Canadian Photographer Lynne Cohen Dies at 69

Lynne Cohen proofing <em>Untitled (blowing curtains)</em> at Toronto Image Works, September 2009. Photo: Michael Mitchell. Lynne Cohen proofing Untitled (blowing curtains) at Toronto Image Works, September 2009. Photo: Michael Mitchell.

Canadian photographer Lynne Cohen, known for exacting and penetrating images of human environments, has died following an extended battle with lung cancer.

Cohen, based in Montreal, was originally diagnosed with cancer some three years ago, around the same time she won the inaugural $50,000 Scotiabank Photography Award.

Olga Korper Gallery, Cohen’s Toronto dealer for 14 years, issued a Facebook statement that notes, “we feel incredibly privileged to have worked with her and reveled in her tremendous character and passion for her work.”

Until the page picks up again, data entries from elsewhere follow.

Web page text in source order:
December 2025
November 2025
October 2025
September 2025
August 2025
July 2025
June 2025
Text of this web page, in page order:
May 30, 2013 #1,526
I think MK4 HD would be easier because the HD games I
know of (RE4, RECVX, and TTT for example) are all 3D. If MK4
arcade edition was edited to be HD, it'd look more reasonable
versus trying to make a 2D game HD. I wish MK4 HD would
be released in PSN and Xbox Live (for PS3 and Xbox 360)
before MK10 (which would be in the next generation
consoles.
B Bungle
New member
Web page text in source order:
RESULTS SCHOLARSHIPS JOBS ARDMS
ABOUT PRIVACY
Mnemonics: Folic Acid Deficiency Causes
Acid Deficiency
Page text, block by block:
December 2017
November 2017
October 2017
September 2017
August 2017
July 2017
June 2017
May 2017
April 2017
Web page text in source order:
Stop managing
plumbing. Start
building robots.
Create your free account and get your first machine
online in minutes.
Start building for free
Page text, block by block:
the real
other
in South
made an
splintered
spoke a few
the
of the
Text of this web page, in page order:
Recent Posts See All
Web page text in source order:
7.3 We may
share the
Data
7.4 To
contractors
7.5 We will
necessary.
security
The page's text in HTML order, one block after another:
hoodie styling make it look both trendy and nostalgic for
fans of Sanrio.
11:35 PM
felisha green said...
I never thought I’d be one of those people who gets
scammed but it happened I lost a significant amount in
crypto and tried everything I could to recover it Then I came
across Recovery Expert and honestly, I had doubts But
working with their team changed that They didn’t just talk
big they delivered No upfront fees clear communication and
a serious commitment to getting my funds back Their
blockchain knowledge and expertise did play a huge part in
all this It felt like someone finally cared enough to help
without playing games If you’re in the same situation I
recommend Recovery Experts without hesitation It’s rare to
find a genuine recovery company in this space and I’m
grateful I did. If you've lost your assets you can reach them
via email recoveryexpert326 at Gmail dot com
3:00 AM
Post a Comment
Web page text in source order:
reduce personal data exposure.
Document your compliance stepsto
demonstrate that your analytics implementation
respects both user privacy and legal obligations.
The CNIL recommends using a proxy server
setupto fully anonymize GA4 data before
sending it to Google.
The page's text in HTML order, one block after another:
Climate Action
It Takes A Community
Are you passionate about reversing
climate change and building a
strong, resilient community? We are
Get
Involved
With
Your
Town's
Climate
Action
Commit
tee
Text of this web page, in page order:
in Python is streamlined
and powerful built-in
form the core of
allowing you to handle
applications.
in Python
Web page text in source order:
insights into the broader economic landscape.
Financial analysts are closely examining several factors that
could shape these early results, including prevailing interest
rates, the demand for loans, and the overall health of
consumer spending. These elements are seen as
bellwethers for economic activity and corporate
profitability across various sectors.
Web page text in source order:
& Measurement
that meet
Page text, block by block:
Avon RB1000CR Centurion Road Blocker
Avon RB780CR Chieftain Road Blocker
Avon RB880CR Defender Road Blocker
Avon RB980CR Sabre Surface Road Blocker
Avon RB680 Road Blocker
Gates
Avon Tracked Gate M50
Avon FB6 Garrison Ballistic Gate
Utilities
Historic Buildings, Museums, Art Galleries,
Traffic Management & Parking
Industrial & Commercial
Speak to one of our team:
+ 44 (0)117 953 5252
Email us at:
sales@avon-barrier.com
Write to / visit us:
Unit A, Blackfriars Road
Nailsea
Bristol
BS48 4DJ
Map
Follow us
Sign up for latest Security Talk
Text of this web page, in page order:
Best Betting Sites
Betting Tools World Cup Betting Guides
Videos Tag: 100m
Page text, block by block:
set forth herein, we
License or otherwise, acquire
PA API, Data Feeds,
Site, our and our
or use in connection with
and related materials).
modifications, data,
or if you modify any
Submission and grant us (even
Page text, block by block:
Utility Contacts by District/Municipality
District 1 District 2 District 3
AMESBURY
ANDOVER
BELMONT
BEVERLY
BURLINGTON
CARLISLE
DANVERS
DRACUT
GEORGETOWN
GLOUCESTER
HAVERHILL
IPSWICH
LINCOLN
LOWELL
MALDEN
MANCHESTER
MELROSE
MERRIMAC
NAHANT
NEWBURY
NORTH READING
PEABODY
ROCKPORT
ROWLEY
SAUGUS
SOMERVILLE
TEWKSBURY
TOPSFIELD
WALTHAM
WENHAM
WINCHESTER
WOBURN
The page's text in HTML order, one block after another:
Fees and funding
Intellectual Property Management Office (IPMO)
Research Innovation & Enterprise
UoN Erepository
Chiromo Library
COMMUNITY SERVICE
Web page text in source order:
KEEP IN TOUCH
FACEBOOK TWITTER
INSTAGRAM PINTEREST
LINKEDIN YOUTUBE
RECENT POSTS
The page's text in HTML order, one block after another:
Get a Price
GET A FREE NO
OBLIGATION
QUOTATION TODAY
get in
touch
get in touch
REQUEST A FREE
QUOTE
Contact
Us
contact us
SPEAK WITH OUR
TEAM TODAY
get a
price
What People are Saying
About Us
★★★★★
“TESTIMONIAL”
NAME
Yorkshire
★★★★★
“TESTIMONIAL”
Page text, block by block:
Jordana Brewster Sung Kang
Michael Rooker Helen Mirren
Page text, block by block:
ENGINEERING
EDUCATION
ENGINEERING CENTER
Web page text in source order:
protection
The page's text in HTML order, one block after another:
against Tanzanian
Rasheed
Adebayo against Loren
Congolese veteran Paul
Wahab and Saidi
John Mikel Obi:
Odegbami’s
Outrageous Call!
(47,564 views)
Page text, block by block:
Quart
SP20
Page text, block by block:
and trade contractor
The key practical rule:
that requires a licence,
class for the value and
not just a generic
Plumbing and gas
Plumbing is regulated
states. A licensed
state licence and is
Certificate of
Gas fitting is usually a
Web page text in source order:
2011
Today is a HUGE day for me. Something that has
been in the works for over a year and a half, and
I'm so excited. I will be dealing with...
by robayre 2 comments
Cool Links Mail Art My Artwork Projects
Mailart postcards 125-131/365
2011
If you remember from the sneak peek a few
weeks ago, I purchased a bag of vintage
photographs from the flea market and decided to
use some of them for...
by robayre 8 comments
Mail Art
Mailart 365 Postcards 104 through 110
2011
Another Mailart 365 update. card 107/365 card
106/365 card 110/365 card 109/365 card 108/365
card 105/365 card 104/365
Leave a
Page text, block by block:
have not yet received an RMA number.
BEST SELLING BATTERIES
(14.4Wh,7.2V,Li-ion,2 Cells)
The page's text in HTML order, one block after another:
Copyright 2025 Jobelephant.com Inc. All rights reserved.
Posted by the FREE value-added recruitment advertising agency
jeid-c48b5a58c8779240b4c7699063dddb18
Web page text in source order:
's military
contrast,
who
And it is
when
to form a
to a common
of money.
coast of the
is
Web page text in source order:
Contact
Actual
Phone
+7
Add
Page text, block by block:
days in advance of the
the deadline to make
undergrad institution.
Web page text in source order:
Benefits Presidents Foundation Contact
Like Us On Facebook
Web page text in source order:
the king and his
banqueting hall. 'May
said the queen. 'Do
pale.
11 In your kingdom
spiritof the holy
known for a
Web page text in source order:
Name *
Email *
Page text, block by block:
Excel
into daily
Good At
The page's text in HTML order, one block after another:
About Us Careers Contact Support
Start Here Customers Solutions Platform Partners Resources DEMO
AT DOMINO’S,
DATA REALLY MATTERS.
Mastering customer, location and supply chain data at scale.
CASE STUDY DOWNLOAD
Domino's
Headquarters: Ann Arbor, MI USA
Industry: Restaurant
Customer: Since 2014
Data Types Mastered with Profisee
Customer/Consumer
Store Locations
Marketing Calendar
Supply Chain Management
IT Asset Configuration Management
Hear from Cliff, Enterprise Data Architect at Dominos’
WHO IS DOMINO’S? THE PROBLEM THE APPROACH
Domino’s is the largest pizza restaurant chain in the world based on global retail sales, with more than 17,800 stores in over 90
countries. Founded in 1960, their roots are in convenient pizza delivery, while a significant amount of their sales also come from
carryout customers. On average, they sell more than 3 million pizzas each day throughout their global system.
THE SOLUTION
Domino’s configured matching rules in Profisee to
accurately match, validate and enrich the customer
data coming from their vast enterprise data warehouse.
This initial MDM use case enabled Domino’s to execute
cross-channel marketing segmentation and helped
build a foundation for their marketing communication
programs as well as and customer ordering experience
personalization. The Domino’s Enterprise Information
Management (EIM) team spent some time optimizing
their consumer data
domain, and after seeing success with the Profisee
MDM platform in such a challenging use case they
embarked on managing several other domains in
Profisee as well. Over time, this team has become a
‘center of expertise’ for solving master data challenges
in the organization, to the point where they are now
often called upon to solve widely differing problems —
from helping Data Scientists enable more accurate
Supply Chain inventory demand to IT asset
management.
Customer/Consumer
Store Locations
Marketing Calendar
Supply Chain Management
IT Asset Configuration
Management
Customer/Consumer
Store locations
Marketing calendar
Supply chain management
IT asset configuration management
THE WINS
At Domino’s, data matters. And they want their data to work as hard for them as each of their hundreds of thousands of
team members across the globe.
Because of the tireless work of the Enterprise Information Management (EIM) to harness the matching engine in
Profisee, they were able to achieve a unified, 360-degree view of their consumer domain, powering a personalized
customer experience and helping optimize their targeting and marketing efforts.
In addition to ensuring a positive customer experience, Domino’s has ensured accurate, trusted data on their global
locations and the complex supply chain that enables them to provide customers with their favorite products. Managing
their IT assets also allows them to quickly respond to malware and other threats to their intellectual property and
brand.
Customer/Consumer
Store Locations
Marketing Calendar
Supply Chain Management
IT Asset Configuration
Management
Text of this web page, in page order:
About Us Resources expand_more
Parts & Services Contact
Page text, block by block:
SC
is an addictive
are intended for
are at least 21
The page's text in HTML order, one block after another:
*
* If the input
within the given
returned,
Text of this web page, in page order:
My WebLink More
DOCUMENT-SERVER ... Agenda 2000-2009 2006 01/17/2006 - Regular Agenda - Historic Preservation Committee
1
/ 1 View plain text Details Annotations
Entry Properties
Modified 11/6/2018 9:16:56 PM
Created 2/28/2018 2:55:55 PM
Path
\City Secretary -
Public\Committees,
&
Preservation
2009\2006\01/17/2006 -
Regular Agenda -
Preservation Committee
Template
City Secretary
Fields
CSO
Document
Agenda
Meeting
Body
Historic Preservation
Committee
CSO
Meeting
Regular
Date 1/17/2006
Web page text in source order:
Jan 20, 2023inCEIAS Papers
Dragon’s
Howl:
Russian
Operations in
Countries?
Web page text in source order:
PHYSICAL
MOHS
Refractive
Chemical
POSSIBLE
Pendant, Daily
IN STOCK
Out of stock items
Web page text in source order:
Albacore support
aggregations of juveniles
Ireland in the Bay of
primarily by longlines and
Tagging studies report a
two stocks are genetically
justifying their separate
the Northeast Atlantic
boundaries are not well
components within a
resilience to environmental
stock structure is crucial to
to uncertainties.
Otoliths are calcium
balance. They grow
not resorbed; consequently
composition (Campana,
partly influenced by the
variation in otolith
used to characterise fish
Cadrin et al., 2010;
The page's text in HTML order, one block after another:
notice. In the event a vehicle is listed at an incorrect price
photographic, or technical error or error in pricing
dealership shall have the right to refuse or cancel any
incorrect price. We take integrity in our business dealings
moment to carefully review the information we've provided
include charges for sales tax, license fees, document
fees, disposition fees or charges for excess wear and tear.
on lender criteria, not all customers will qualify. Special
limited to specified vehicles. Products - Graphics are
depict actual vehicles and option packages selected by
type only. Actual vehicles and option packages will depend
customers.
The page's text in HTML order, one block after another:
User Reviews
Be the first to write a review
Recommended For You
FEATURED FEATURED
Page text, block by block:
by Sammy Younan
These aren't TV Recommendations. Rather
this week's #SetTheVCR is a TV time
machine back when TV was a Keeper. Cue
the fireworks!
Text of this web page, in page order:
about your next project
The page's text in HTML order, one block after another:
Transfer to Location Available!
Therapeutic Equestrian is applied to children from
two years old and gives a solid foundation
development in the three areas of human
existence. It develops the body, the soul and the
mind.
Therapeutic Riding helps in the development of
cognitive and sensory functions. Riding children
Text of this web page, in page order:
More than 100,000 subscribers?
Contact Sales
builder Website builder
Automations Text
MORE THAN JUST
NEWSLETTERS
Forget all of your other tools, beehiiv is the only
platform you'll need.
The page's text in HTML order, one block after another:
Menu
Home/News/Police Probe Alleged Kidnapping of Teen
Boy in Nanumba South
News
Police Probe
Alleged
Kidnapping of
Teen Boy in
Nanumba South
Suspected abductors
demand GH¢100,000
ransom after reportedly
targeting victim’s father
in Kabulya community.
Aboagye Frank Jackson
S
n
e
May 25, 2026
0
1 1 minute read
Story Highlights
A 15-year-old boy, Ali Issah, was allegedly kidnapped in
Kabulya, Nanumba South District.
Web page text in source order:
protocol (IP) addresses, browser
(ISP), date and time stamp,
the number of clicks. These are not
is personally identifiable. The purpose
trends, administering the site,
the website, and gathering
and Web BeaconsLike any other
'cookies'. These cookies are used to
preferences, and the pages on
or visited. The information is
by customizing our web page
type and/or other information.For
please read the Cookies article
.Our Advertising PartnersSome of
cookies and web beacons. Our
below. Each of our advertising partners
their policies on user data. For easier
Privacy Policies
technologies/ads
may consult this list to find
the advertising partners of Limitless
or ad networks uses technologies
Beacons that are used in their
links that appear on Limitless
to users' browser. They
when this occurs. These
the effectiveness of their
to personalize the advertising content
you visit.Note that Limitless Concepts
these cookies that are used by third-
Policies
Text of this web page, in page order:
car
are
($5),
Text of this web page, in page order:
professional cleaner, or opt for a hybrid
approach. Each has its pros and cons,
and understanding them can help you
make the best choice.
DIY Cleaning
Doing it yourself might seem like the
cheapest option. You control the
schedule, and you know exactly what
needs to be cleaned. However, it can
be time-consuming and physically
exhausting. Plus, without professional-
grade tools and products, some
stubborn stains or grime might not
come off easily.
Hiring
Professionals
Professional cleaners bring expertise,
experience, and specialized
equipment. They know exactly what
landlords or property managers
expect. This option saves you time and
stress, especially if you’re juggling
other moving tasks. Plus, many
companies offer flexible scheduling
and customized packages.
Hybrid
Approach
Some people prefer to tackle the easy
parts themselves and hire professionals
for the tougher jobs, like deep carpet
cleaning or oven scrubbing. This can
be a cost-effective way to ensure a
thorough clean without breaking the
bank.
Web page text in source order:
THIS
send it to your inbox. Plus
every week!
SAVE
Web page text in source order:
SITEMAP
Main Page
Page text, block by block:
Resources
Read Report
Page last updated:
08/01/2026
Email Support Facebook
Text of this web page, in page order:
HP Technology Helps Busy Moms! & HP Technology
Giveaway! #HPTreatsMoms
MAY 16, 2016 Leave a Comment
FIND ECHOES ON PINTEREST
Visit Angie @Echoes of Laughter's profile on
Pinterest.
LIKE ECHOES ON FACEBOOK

Born in Racine, Wisconsin, on July 3, 1944, Cohen received her MFA from Eastern Michigan University, with a year spent at London’s Slade School of Fine Art. She started out as a sculptor and printmaker before moving into photography in the early 1970s.

Cohen began living and working in Canada in 1973, and she taught photography at the University of Ottawa from 1974 to 2005. In 2005, she also won a Governor General’s Award. Her work is more than 50 public collections, including those of the National Gallery of Canada, the Art Institute of Chicago, and the Metropolitan Museum of Art in New York.

In a 2011 interview with Canadian Art, Cohen said, “Someone who reviewed my work in the Village Voice in the 1980s suggested the photos were all set up in my studio. That was kind of nice in one way; in another way the reviewer had fallen in the trap. Welcome to Duchamp.”

In fact, Cohen’s eerie photographs were taken in found environments ranging from spas and laboratories to factories and military installations.

Later in that Canadian Art interview, Cohen added, “I once wrote about my work as being loaded with storytelling. Even if you know the work, it’s still always incredibly complicated. And why does it have to make sense? The images are pieces of a narrative puzzle that could be about anything. It’s totally absurd. Absurd, but it does tell a story. So the work goes back and forth; it is narrative and it isn’t.”

According to the Olga Korper Gallery statement, “out of respect for Lynne’s personal wishes, no funeral or memorial service will be held.”

Cohen leaves behind Andrew Lugg, her partner of nearly 50 years.